Ribuan Warga Serangan Gelar Ritual Memintar, Arak Barong–Rangda Lintasi Pulau hingga Kawasan Kura Kura Bali
- account_circle Ray
- calendar_month Senin, 22 Des 2025
- print Cetak

info Atur ukuran teks artikel ini untuk mendapatkan pengalaman membaca terbaik.
Denpasar, Bali – Ribuan warga Desa Adat Serangan kembali memadati jalur-jalur utama Pulau Serangan dalam pelaksanaan Upacara Memintar, Jumat (19/12/2025). Lebih dari 2.000 krama adat terlibat dalam ritual sakral yang telah diwariskan turun-temurun sejak 1965 ini sebagai upaya menolak bala sekaligus menjaga keharmonisan antara alam nyata (skala) dan tak kasat mata (niskala).
Upacara Memintar diawali dengan rangkaian persembahyangan di sejumlah titik suci, di antaranya Pura Kahyangan, Pura Cemara, dan Pantai Melasti. Setelah itu, prosesi utama dilaksanakan dengan mengarak petapakan Barong dan Rangda mengelilingi Pulau Serangan. Perarakan yang sarat makna spiritual ini menempuh jarak sekitar 4,7 kilometer, menyusuri kawasan pemukiman warga hingga wilayah Kawasan Ekonomi Khusus (KEK) Kura Kura Bali.
Secara etimologis, memintar berasal dari kata mintar yang berarti berkeliling. Filosofi ini tercermin dalam prosesi ritual, di mana simbol-simbol kekuatan suci diarak mengelilingi wilayah desa sebagai bentuk penyucian dan perlindungan menyeluruh terhadap ruang hidup masyarakat Serangan.

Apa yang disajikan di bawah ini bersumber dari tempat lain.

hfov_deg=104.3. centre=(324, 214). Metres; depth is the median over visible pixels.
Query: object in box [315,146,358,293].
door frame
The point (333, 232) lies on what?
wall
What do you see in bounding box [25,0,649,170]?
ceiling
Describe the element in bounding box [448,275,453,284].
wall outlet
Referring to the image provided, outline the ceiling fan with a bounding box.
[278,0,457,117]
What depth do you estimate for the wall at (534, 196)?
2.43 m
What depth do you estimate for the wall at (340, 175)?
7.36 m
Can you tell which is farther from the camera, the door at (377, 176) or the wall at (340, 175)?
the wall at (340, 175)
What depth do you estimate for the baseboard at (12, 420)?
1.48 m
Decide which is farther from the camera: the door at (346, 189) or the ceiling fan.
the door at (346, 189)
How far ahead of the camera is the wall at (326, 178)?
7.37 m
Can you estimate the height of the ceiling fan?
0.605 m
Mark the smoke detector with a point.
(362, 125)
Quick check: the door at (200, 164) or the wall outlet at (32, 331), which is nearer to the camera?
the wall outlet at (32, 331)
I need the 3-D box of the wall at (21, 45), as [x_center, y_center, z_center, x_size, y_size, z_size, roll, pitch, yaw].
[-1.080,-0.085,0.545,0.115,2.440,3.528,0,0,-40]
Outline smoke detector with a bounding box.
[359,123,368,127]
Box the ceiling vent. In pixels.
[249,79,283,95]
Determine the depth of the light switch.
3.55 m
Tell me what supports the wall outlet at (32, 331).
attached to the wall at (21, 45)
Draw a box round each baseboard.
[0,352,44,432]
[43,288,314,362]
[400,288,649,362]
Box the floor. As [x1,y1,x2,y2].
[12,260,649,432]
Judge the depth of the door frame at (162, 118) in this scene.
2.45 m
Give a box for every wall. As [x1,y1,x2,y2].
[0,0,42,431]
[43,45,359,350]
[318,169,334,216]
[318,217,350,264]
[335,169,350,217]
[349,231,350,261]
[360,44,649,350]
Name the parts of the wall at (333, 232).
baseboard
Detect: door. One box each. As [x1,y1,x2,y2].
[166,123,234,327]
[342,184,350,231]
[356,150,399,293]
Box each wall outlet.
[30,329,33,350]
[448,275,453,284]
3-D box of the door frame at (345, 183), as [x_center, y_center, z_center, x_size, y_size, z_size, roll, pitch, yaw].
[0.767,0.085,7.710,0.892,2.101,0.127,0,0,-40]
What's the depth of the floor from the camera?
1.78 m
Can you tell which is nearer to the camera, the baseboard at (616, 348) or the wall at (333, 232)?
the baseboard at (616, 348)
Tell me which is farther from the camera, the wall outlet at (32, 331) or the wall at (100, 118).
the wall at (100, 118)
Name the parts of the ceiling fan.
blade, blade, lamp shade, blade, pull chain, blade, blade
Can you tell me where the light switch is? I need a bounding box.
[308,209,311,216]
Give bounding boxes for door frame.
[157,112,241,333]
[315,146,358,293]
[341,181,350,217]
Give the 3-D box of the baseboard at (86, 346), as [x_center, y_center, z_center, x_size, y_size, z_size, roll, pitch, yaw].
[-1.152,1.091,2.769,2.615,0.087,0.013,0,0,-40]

Upacara Memintar dilaksanakan setahun sekali, tepatnya pada sasih kaenam atau tilem keenam. Sebulan sebelum puncak ritual, warga telah mempersiapkan diri secara spiritual dengan menghaturkan pejati dan memasang sawen di rumah masing-masing. Tradisi ini diyakini sebagai benteng perlindungan dari energi negatif serta pengingat akan pentingnya keseimbangan hidup.
Menariknya, perarakan juga melintasi kawasan KEK Kura Kura Bali yang di dalamnya terdapat delapan pura. Kepala Komunikasi PT Bali Turtle Island Development (BTID), Zefri Alfaruqy, menyampaikan bahwa keterlibatan kawasan tersebut merupakan bentuk penghormatan terhadap nilai-nilai budaya dan tradisi keagamaan masyarakat Serangan.

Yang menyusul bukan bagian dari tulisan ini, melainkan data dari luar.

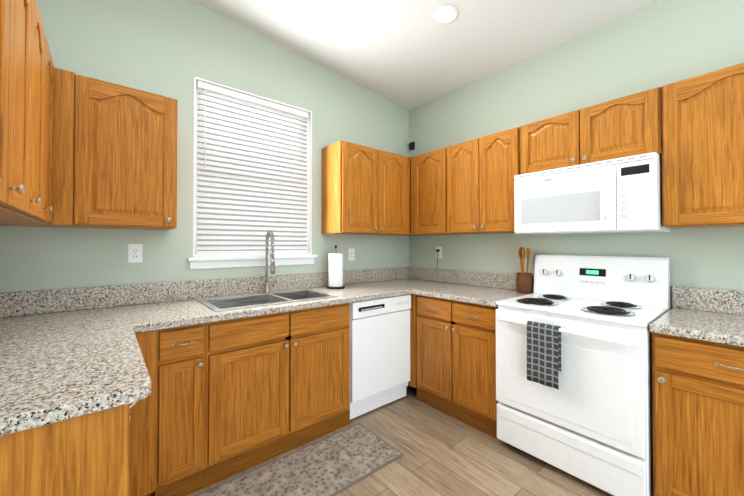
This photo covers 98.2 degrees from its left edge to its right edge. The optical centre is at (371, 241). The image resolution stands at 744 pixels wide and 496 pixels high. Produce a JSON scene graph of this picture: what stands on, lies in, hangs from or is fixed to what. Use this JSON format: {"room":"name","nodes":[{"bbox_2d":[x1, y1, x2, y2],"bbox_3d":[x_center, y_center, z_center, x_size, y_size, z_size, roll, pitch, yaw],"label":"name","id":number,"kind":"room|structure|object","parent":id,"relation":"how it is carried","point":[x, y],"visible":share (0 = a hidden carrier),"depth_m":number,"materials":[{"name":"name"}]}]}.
{"room":"kitchen","nodes":[
{"label":"kitchen","id":0,"kind":"room"},
{"bbox_2d":[0,0,408,292],"bbox_3d":[-0.830,-0.318,2.636,3.405,3.250,0.150,1,-1,-40],"label":"wall","id":1,"kind":"structure","parent":0,"point":[169,48],"depth_m":2.16,"materials":[{"name":"green paint"}]},
{"bbox_2d":[0,0,27,215],"bbox_3d":[-0.933,-0.467,0.594,0.322,0.754,0.425,1,-1,-40],"label":"upper cabinet","id":2,"kind":"object","parent":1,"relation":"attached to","point":[13,13],"depth_m":0.86,"materials":[{"name":"brown wood"}]},
{"bbox_2d":[0,0,43,219],"bbox_3d":[-1.130,-0.464,0.831,0.322,0.754,0.424,1,-1,-40],"label":"upper cabinet","id":3,"kind":"object","parent":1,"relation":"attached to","point":[34,150],"depth_m":1.13,"materials":[{"name":"brown wood"}]},
{"bbox_2d":[0,33,47,223],"bbox_3d":[-1.328,-0.462,1.068,0.322,0.754,0.425,1,-1,-40],"label":"upper cabinet","id":4,"kind":"object","parent":1,"relation":"attached to","point":[43,207],"depth_m":1.34,"materials":[{"name":"brown wood"}]},
{"bbox_2d":[0,46,79,227],"bbox_3d":[-1.499,-0.459,1.322,0.384,0.754,0.416,1,-1,-40],"label":"upper cabinet","id":5,"kind":"object","parent":1,"relation":"attached to","point":[61,83],"depth_m":1.56,"materials":[{"name":"brown wood"}]},
{"bbox_2d":[76,75,177,229],"bbox_3d":[-1.435,-0.454,1.825,0.534,0.754,0.316,1,-1,-40],"label":"upper cabinet","id":6,"kind":"object","parent":1,"relation":"attached to","point":[78,151],"depth_m":1.72,"materials":[{"name":"brown wood"}]},
{"bbox_2d":[128,244,142,262],"bbox_3d":[-1.466,0.075,1.998,0.072,0.116,0.008,1,-1,-40],"label":"electrical outlet","id":7,"kind":"object","parent":1,"relation":"attached to","point":[134,253],"visible":1,"depth_m":2.00,"materials":[{"name":"white plastic"}]},
{"bbox_2d":[187,76,317,268],"bbox_3d":[-0.908,-0.469,2.546,0.986,1.327,0.188,1,-1,-40],"label":"window","id":8,"kind":"structure","parent":1,"relation":"in","point":[215,260],"depth_m":2.46,"materials":[{"name":"white"}]},
{"bbox_2d":[195,81,308,253],"bbox_3d":[-0.896,-0.514,2.532,0.864,1.208,0.052,1,-1,-40],"label":"window blinds","id":9,"kind":"object","parent":8,"relation":"attached to","point":[247,201],"visible":0.94,"depth_m":2.48,"materials":[{"name":"white plastic"}]},
{"bbox_2d":[348,248,354,260],"bbox_3d":[-0.195,0.127,3.057,0.072,0.116,0.008,1,-1,-40],"label":"electrical outlet","id":10,"kind":"object","parent":1,"relation":"attached to","point":[351,254],"visible":1,"depth_m":3.05,"materials":[{"name":"white plastic"}]},
{"bbox_2d":[321,140,403,235],"bbox_3d":[-0.040,-0.441,2.987,0.798,0.754,0.316,1,-1,-40],"label":"upper cabinet","id":11,"kind":"object","parent":1,"relation":"attached to","point":[363,186],"depth_m":2.78,"materials":[{"name":"brown wood"}]},
{"bbox_2d":[0,267,743,317],"bbox_3d":[0.243,0.321,1.341,3.099,0.124,3.197,1,-1,-40],"label":"backsplash","id":12,"kind":"structure","parent":1,"relation":"attached to","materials":[{"name":"stone"}]},
{"bbox_2d":[187,382,613,495],"bbox_3d":[0.578,1.339,0.928,3.405,0.100,4.550,1,-1,-40],"label":"floor","id":13,"kind":"structure","parent":0,"point":[444,454],"depth_m":1.88,"materials":[{"name":"wood"}]},
{"bbox_2d":[0,402,135,495],"bbox_3d":[-1.102,0.855,0.965,0.556,0.870,0.800,1,-1,-40],"label":"base cabinet","id":14,"kind":"object","parent":13,"relation":"on","point":[93,454],"depth_m":0.77,"materials":[{"name":"brown wood"}]},
{"bbox_2d":[0,295,167,435],"bbox_3d":[-1.065,0.336,0.969,0.614,0.163,0.800,1,-1,-40],"label":"countertop","id":15,"kind":"structure","parent":14,"relation":"on","point":[67,353],"depth_m":1.05,"materials":[{"name":"stone"}]},
{"bbox_2d":[135,327,175,495],"bbox_3d":[-1.251,0.863,1.721,0.222,0.870,0.690,1,-1,-40],"label":"base cabinet","id":16,"kind":"object","parent":13,"relation":"on","point":[155,413],"depth_m":1.56,"materials":[{"name":"brown wood"}]},
{"bbox_2d":[176,320,227,495],"bbox_3d":[-1.114,0.864,1.868,0.291,0.870,0.639,1,-1,-40],"label":"base cabinet","id":17,"kind":"object","parent":13,"relation":"on","point":[201,349],"depth_m":1.67,"materials":[{"name":"brown wood"}]},
{"bbox_2d":[224,303,349,478],"bbox_3d":[-0.719,0.868,2.197,0.996,0.870,0.639,1,-1,-40],"label":"base cabinet","id":18,"kind":"object","parent":13,"relation":"on","point":[224,399],"depth_m":1.97,"materials":[{"name":"brown wood"}]},
{"bbox_2d":[0,268,443,327],"bbox_3d":[-0.573,0.351,2.320,3.099,0.163,0.647,1,-1,-40],"label":"countertop","id":19,"kind":"structure","parent":18,"relation":"on","point":[175,304],"depth_m":2.14,"materials":[{"name":"stone"}]},
{"bbox_2d":[195,288,337,311],"bbox_3d":[-0.712,0.486,2.224,0.810,0.200,0.510,1,-1,-40],"label":"sink","id":20,"kind":"object","parent":19,"relation":"in","point":[224,303],"visible":0.33,"depth_m":2.27,"materials":[{"name":"silver metal"}]},
{"bbox_2d":[263,231,276,292],"bbox_3d":[-0.727,0.155,2.377,0.122,0.466,0.216,1,-1,-40],"label":"faucet","id":21,"kind":"object","parent":19,"relation":"on","point":[267,287],"visible":1,"depth_m":2.40,"materials":[{"name":"silver metal"}]},
{"bbox_2d":[327,245,344,288],"bbox_3d":[-0.309,0.216,2.752,0.156,0.364,0.156,1,-1,-40],"label":"paper towel holder","id":22,"kind":"object","parent":19,"relation":"on","point":[335,270],"visible":1,"depth_m":2.70,"materials":[{"name":"white paper"}]},
{"bbox_2d":[196,423,402,495],"bbox_3d":[-0.401,1.292,1.756,1.170,0.010,0.445,1,-1,-40],"label":"rug","id":23,"kind":"object","parent":13,"relation":"on","point":[336,463],"visible":1,"depth_m":1.83,"materials":[{"name":"grey fabric"}]},
{"bbox_2d":[350,294,410,419],"bbox_3d":[-0.097,0.875,2.708,0.602,0.866,0.618,1,-1,-40],"label":"dishwasher","id":24,"kind":"object","parent":13,"relation":"on","point":[380,352],"visible":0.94,"depth_m":2.45,"materials":[{"name":"white plastic"}]},
{"bbox_2d":[409,294,483,431],"bbox_3d":[0.804,0.872,2.599,0.616,0.870,0.780,1,-1,-40],"label":"base cabinet","id":25,"kind":"object","parent":13,"relation":"on","point":[447,336],"depth_m":2.40,"materials":[{"name":"brown wood"}]},
{"bbox_2d":[376,267,431,270],"bbox_3d":[0.358,0.359,3.123,0.642,0.163,0.450,1,-1,-40],"label":"countertop","id":26,"kind":"structure","parent":25,"relation":"on","point":[399,268],"depth_m":3.41,"materials":[{"name":"stone"}]},
{"bbox_2d":[412,269,533,306],"bbox_3d":[0.810,0.353,2.574,0.649,0.163,0.732,1,-1,-40],"label":"countertop","id":27,"kind":"structure","parent":25,"relation":"on","point":[480,288],"depth_m":2.72,"materials":[{"name":"stone"}]},
{"bbox_2d":[516,247,532,292],"bbox_3d":[1.172,0.221,2.485,0.126,0.349,0.116,1,-1,-40],"label":"utensil crock","id":28,"kind":"object","parent":27,"relation":"on","point":[524,282],"visible":1,"depth_m":2.45,"materials":[{"name":"brown wood"}]},
{"bbox_2d":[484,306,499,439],"bbox_3d":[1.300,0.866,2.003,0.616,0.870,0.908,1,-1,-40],"label":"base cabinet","id":29,"kind":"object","parent":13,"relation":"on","point":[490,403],"depth_m":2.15,"materials":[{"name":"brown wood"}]},
{"bbox_2d":[496,255,669,495],"bbox_3d":[1.242,0.699,1.956,0.718,1.203,0.750,1,-1,-40],"label":"range","id":30,"kind":"object","parent":13,"relation":"on","point":[573,365],"visible":1,"depth_m":1.75,"materials":[{"name":"white metal"}]},
{"bbox_2d":[527,321,560,388],"bbox_3d":[0.948,0.621,1.785,0.048,0.331,0.166,1,-1,-40],"label":"towel","id":31,"kind":"object","parent":30,"relation":"hanging from","point":[543,340],"depth_m":1.76,"materials":[{"name":"grey fabric"}]},
{"bbox_2d":[652,332,743,495],"bbox_3d":[1.736,0.860,1.480,0.616,0.870,0.591,1,-1,-40],"label":"base cabinet","id":32,"kind":"object","parent":13,"relation":"on","point":[698,385],"depth_m":1.40,"materials":[{"name":"brown wood"}]},
{"bbox_2d":[649,286,743,346],"bbox_3d":[1.873,0.340,1.304,0.642,0.163,1.052,1,-1,-40],"label":"countertop","id":33,"kind":"structure","parent":32,"relation":"on","point":[705,314],"depth_m":1.66,"materials":[{"name":"stone"}]},
{"bbox_2d":[193,0,659,109],"bbox_3d":[0.578,-1.669,0.960,3.405,0.403,4.550,1,-1,-40],"label":"ceiling","id":34,"kind":"structure","parent":0,"point":[409,54],"depth_m":2.39,"materials":[{"name":"white paint"}]},
{"bbox_2d":[433,4,458,24],"bbox_3d":[0.500,-1.536,2.190,0.170,0.022,0.170,1,-1,-40],"label":"recessed light","id":35,"kind":"object","parent":34,"relation":"in","point":[445,14],"visible":1,"depth_m":2.19,"materials":[{"name":"white plastic"}]},
{"bbox_2d":[409,0,743,308],"bbox_3d":[1.877,-0.325,1.930,0.150,3.250,4.400,1,-1,-40],"label":"wall","id":36,"kind":"structure","parent":0,"point":[660,43],"depth_m":2.21,"materials":[{"name":"green paint"}]},
{"bbox_2d":[409,142,414,149],"bbox_3d":[0.431,-1.043,3.522,0.042,0.084,0.061,1,-1,-40],"label":"detector","id":37,"kind":"object","parent":36,"relation":"attached to","point":[411,145],"visible":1,"depth_m":3.51,"materials":[{"name":"black plastic"}]},
{"bbox_2d":[412,146,451,235],"bbox_3d":[0.628,-0.441,3.034,0.348,0.754,0.507,1,-1,-40],"label":"upper cabinet","id":38,"kind":"object","parent":36,"relation":"attached to","point":[431,171],"depth_m":2.92,"materials":[{"name":"brown wood"}]},
{"bbox_2d":[436,247,441,263],"bbox_3d":[0.679,0.143,3.218,0.033,0.160,0.062,1,-1,-40],"label":"electrical outlet","id":39,"kind":"object","parent":36,"relation":"attached to","point":[438,252],"visible":1,"depth_m":3.21,"materials":[{"name":"white plastic"}]},
{"bbox_2d":[452,127,519,234],"bbox_3d":[0.946,-0.445,2.677,0.316,0.754,0.701,1,-1,-40],"label":"upper cabinet","id":40,"kind":"object","parent":36,"relation":"attached to","point":[484,169],"depth_m":2.51,"materials":[{"name":"brown wood"}]},
{"bbox_2d":[520,86,663,174],"bbox_3d":[1.416,-0.647,2.115,0.316,0.361,0.762,1,-1,-40],"label":"upper cabinet","id":41,"kind":"object","parent":36,"relation":"attached to","point":[630,125],"depth_m":1.94,"materials":[{"name":"brown wood"}]},
{"bbox_2d":[514,152,669,234],"bbox_3d":[1.361,-0.257,2.066,0.458,0.407,0.750,1,-1,-40],"label":"microwave","id":42,"kind":"object","parent":41,"relation":"attached to","point":[621,195],"visible":1,"depth_m":1.88,"materials":[{"name":"white"}]},
{"bbox_2d":[661,63,743,228],"bbox_3d":[1.985,-0.458,1.430,0.316,0.754,1.012,1,-1,-40],"label":"upper cabinet","id":43,"kind":"object","parent":36,"relation":"attached to","point":[703,158],"depth_m":1.60,"materials":[{"name":"brown wood"}]}
]}

“Memintar merupakan tradisi turun-temurun sebagai upacara penolak bala yang terus dijaga hingga kini. Keterlibatan kawasan Kura Kura Bali tidak terlepas dari keberadaan pura-pura di dalamnya, sekaligus sebagai wujud penghormatan terhadap ritual sakral masyarakat adat,” ujarnya.

Usai prosesi perarakan, masing-masing krama banjar melaksanakan mekemit dengan berjaga semalam suntuk di pura-pura yang disinggahi selama ritual. Rangkaian upacara kemudian ditutup dengan prosesi nyejer, yakni mengembalikan seluruh benda sakral ke tempat asalnya dengan penuh khidmat.
Upacara Memintar bukan sekadar ritual keagamaan, tetapi juga menjadi simbol kuat kebersamaan dan identitas spiritual masyarakat Desa Adat Serangan. Di tengah dinamika pembangunan dan perubahan zaman, tradisi ini tetap tegak berdiri sebagai pengingat akan pentingnya menjaga keseimbangan, keharmonisan, dan warisan budaya leluhur Bali.